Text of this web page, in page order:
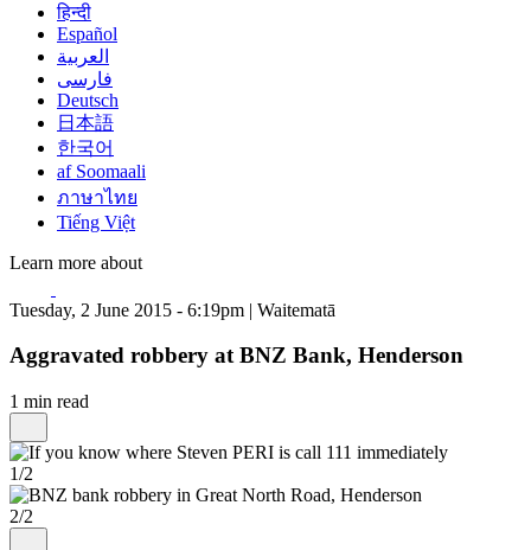
हिन्दी
Español
العربية
فارسی
Deutsch
日本語
한국어
af Soomaali
ภาษาไทย
Tiếng Việt
Learn more about
Tuesday, 2 June 2015 - 6:19pm | Waitematā
Aggravated robbery at BNZ Bank, Henderson
1 min read
1/2
2/2
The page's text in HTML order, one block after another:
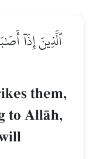
ٱلَّذِينَ إِذَآ
them,
to AllŒh,
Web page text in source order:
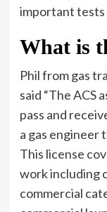
important
What is
Phil from gas
said “The ACS
pass and
a gas engineer
This license
work including
commercial
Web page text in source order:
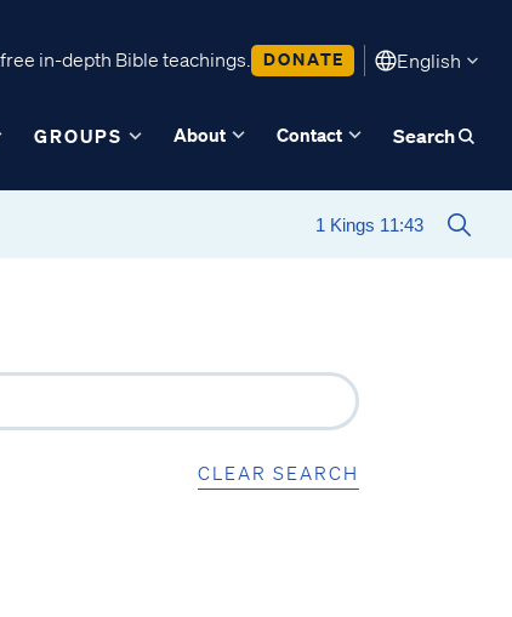
in-depth Bible teachings. DONATE English
GROUPS About Contact Search
CLEAR SEARCH
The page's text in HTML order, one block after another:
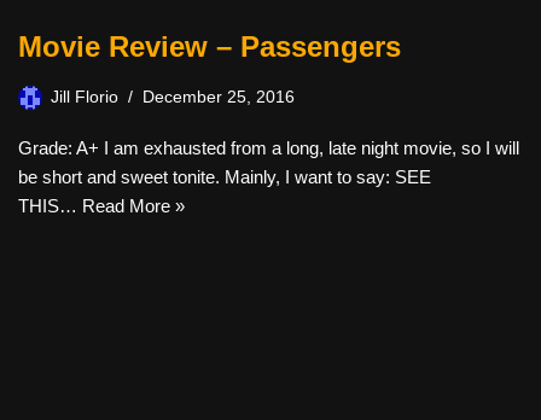
Movie Review – Passengers
Jill Florio December 25, 2016
Grade: A+ I am exhausted from a long, late night movie, so I will
be short and sweet tonite. Mainly, I want to say: SEE
THIS… Read More »
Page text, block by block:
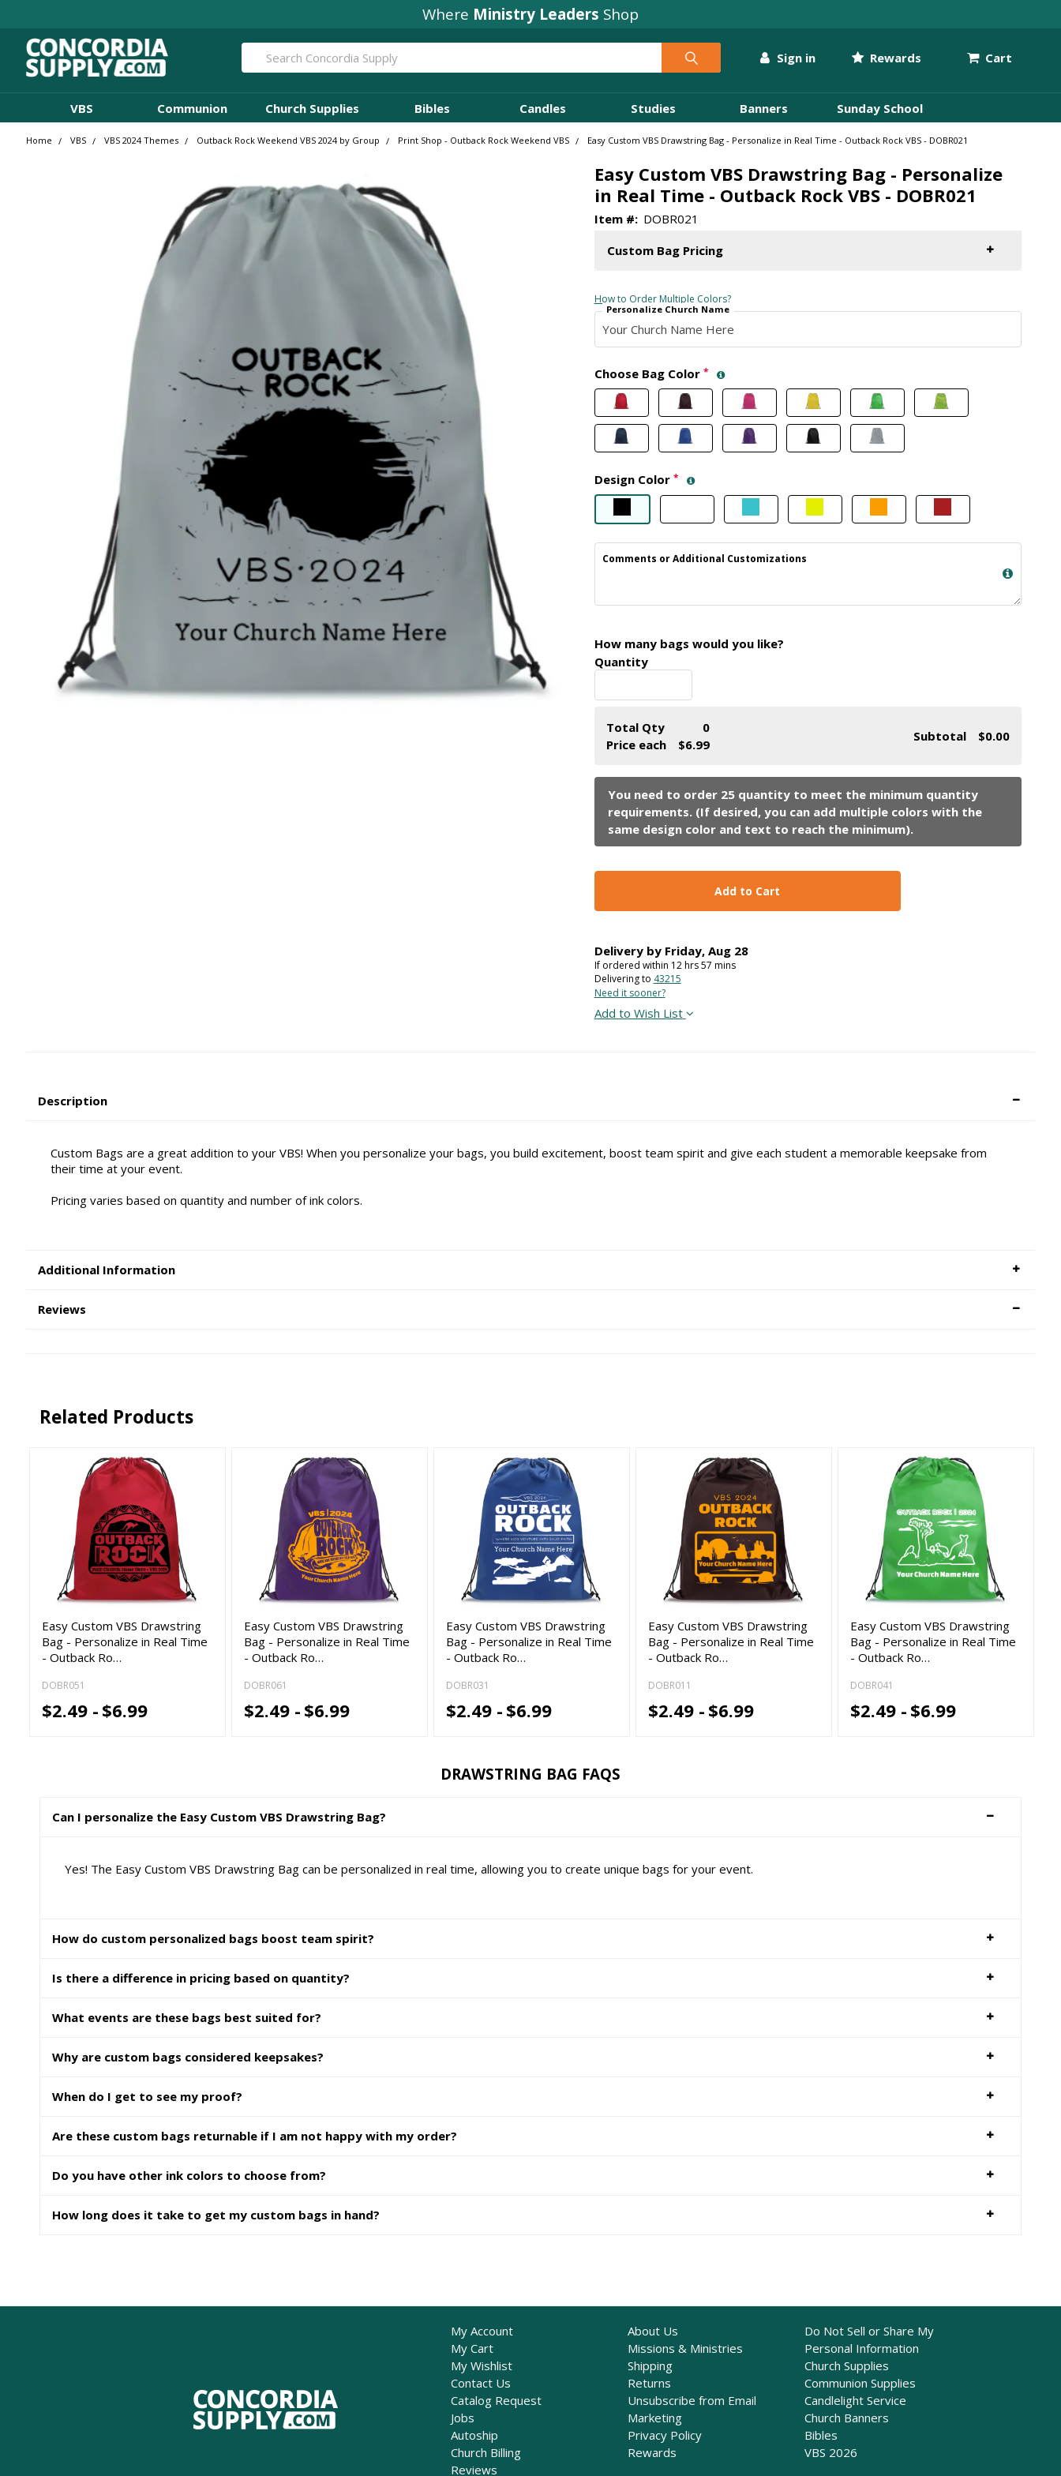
++++++++++
• [ACTIVITY]
An exact copy of all the data above is required; omit any pictures.

• [ANSWER TO THE PROBLEM]
Text of this web page, in page order:
हिन्दी
Español
العربية
فارسی
Deutsch
日本語
한국어
af Soomaali
ภาษาไทย
Tiếng Việt
Learn more about
Tuesday, 2 June 2015 - 6:19pm | Waitematā
Aggravated robbery at BNZ Bank, Henderson
1 min read
1/2
2/2
The page's text in HTML order, one block after another:
ٱلَّذِينَ إِذَآ
them,
to AllŒh,
Web page text in source order:
important
What is
Phil from gas
said “The ACS
pass and
a gas engineer
This license
work including
commercial
Web page text in source order:
in-depth Bible teachings. DONATE English
GROUPS About Contact Search
CLEAR SEARCH
The page's text in HTML order, one block after another:
Movie Review – Passengers
Jill Florio December 25, 2016
Grade: A+ I am exhausted from a long, late night movie, so I will
be short and sweet tonite. Mainly, I want to say: SEE
THIS… Read More »
Page text, block by block:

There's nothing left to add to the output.